Listen to Pete Comley talk about the data on Share Radio:
CPI inflation remained at -0.1% in October – the first time prices have been negative two months in a row since this index was created in 1996. RPI declined to 0.7%.
Reasons for deflation
The key driver for low inflation remains the decline in petrol prices (linked to world crude prices). Petrol was 109p in mid-October this year compared with 127p last year. In addition food prices have also dropped over the previous 12 months with some further falls seen in October. For example, the cost of diary spreads was lower, as were certain meats like lamb and sausages, wine, seasonal vegetables including carrots and fruit such as grapes.
ONS also claimed that there was also “downward price pressures for university tuition fees”. This was not quite correct as most students know. More correctly ONS should have been pointing out that the rise in fees to £9000 has now worked its way through nearly all three years of degree stduents, and is no longer exerting such a strong positive impact on inflation – it has been adding up to 0.3% to the headline rate since 2012.

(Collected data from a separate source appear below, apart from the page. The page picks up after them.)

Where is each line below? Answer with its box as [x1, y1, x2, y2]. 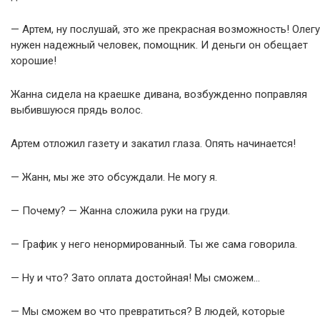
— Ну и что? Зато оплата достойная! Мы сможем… [11, 271, 260, 284]
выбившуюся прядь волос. [11, 103, 143, 116]
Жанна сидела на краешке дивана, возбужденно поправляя [11, 87, 307, 101]
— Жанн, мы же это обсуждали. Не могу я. [11, 170, 217, 184]
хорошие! [11, 54, 56, 67]
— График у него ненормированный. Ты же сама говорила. [11, 237, 297, 251]
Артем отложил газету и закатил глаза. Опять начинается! [11, 136, 296, 150]
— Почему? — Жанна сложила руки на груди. [11, 204, 230, 217]
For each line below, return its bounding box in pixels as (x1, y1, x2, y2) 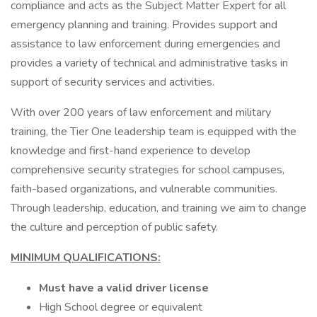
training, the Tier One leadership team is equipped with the (11, 124, 296, 139)
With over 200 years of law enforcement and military (11, 105, 271, 120)
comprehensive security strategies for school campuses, (11, 162, 284, 178)
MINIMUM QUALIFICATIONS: (11, 250, 161, 265)
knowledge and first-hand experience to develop (11, 143, 250, 158)
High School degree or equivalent (39, 299, 202, 315)
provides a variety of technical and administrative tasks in (11, 55, 288, 71)
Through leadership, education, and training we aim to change (11, 200, 306, 216)
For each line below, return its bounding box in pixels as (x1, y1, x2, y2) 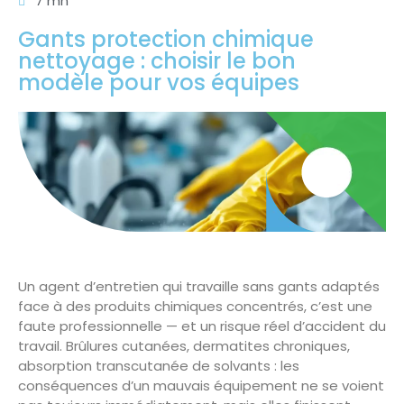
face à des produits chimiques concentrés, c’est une (18, 297, 372, 317)
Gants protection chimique (18, 24, 314, 55)
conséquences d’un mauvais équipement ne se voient (18, 376, 384, 396)
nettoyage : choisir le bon (18, 46, 296, 77)
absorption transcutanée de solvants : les (18, 356, 299, 376)
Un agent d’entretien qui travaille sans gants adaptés (18, 277, 380, 297)
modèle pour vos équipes (18, 68, 299, 98)
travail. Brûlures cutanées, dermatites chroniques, (18, 336, 350, 356)
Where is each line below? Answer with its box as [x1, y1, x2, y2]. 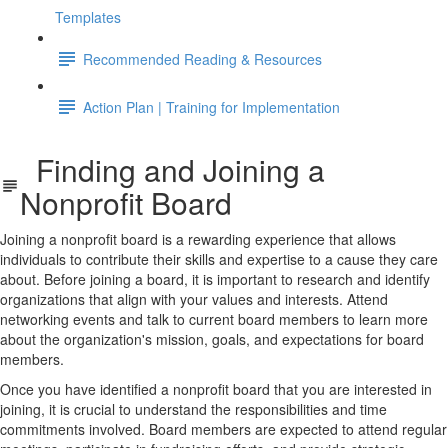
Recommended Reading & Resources [83, 48, 322, 69]
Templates [55, 7, 121, 27]
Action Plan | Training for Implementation [83, 96, 340, 117]
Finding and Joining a [19, 148, 325, 191]
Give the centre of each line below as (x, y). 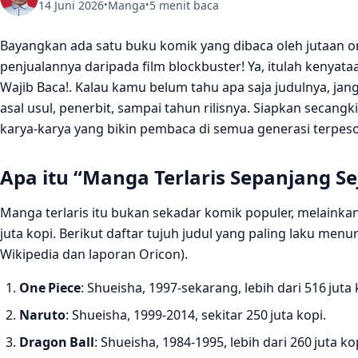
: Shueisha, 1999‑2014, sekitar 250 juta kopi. (196, 314)
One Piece (50, 287)
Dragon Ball (57, 342)
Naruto (42, 314)
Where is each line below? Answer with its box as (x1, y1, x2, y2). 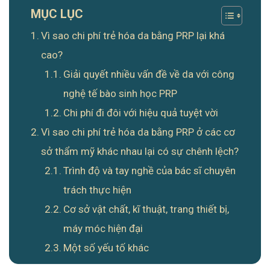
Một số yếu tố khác (63, 241, 149, 254)
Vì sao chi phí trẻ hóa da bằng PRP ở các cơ (41, 125, 236, 138)
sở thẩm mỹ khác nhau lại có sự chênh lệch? (41, 145, 239, 157)
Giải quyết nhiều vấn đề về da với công (63, 67, 235, 80)
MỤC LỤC (31, 6, 83, 21)
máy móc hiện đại (63, 222, 143, 234)
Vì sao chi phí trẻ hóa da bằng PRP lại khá (41, 29, 225, 42)
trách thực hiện (63, 183, 132, 196)
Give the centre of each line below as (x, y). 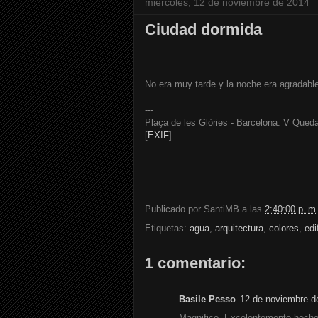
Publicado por (174, 209)
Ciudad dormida (203, 30)
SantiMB (221, 209)
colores (284, 229)
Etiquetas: (167, 229)
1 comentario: (195, 263)
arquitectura (239, 229)
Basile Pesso (207, 300)
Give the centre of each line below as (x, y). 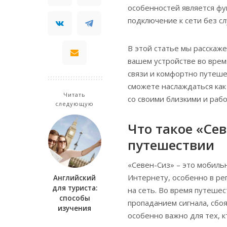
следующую (74, 103)
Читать (74, 94)
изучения (74, 208)
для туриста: (74, 188)
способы (74, 198)
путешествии (171, 145)
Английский (74, 178)
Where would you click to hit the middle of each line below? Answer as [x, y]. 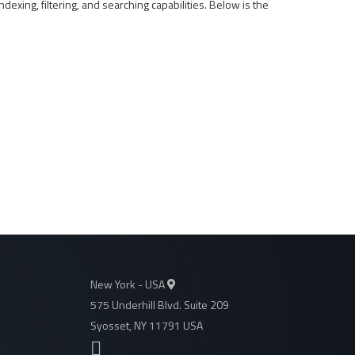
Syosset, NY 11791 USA [146, 325]
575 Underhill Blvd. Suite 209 [159, 305]
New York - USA [128, 284]
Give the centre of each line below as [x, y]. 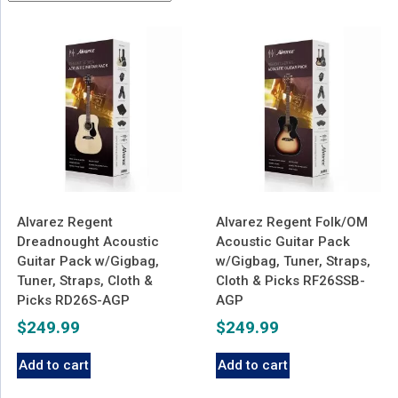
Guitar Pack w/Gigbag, [88, 261]
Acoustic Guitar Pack [283, 241]
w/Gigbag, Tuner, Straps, [293, 261]
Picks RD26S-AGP [73, 300]
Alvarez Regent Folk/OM [291, 222]
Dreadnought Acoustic [88, 241]
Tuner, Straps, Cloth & [84, 280]
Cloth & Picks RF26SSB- [290, 280]
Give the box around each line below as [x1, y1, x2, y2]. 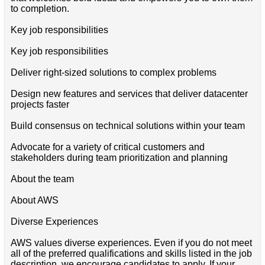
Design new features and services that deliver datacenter [10, 88, 248, 99]
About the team [10, 173, 74, 184]
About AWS [10, 195, 59, 205]
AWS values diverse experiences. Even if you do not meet [10, 237, 252, 248]
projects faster [10, 99, 69, 109]
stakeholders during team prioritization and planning [10, 152, 228, 163]
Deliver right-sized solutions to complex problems [10, 67, 216, 77]
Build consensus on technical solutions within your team [10, 120, 245, 131]

Balanced against these negative factors are the continued rise in service inflation +2.2%. Computer games and consoles were also up. ONS also talk about clothes price rises in October. Again clothes have produced some spurious impacts on inflation. These rises tell us more about the unusual lack of a increase in September than they do about October – this being probably related to slightly different patterns of retailer discounting in 2015.
The UK’s figures mirror those seen in many other developed countries. Inflation is also zero across the EU and in the USA. Indeed the average inflation rate for the G7 for 2015 looks like it will set a record low of around 0.3%. Precise records make it difficult to determine when price rises were last this low in so many developed nations simultaneously but it was probably in the Great Depression.
It is worth noting that inflation is not low everywhere in the world. It is higher in some developing countries, particularly those dependent on commodities such as Russia (16%) and Brazil (10%).
Outlook for inflation
The UK is going to continue to see low inflation rates for at least a few months more. However this will all change when the petrol price declines fall out of the calculation in the January data and CPI might then move closer to 1% again. However the exact levels for CPI for 2016 are difficult to predict, as they very much depend on what happens to crude oil prices. Some technical analysts are predicting further declines to $36. That could lead to petrol going sub £1/litre in the UK and a more persistent period of near-zero inflation.